Spring-fed arid wetlands support high biological productivity and are hotspots for endemism and distribution of rare plants, making them areas of high conservation value. These systems are driven by complex interactions among groundwater discharge and the geomorphic and climatic features of the setting, which provide gradients of edaphic conditions, particularly soil moisture and salinity that influence the presence and abundance of rare plant communities. However, spring-fed arid wetlands are at particular risk of increases in salinity and drier hydrological regimes due to anthropogenic activities. Such alterations to abiotic conditions may jeopardize the distribution and abundance of rare plants by exceeding their tolerances during their life cycle. In this study, I evaluate how wetland management practices and associated abiotic factors affect three poorly known rare plants of spring-fed arid wetlands in Bitter Lake National Wildlife Refuge, New Mexico: the annual Pecos sunflower (Helianthus paradoxus, federally Threatened), the biennial Wright’s marsh thistle (Cirsium wrightii, proposed for listing as Threatened), and the annual Leoncita false-foxglove (Agalinis calycina, federal Species of Concern). In the lab, I used incubators to determine seed germination requirements and responses to field-derived salinities for the three species. Then, in the field, I established a series of monitoring plots equipped with groundwater wells to evaluate the hydrologic and soil factors influencing plant presence and abundance, with a particular focus on soil moisture and salinity. Pecos sunflower and Wright’s marsh thistle showed high seed germination percentages at all salinity treatments, while Leoncita false-foxglove exhibited negative responses to increasing salinities.

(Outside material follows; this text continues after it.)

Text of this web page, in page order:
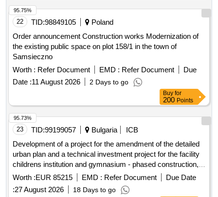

In the field, Pecos sunflower was the most abundant and widespread of the three and was positively associated to moist-soil management. Wright’s marsh thistle and Leoncita false-foxglove occurred on permanently saturated soils associated to shallow groundwater. Reduced salinities during the spring were important for the three species. My results provide new plant life history information and insight on the abiotic processes needed to support their abundance. This information will guide management strategies to enhance their abundance and prevalence in the long term, as well as restoration efforts in areas where their populations are unstable or have been extirpated.

Committee Chair

King, Sammy L.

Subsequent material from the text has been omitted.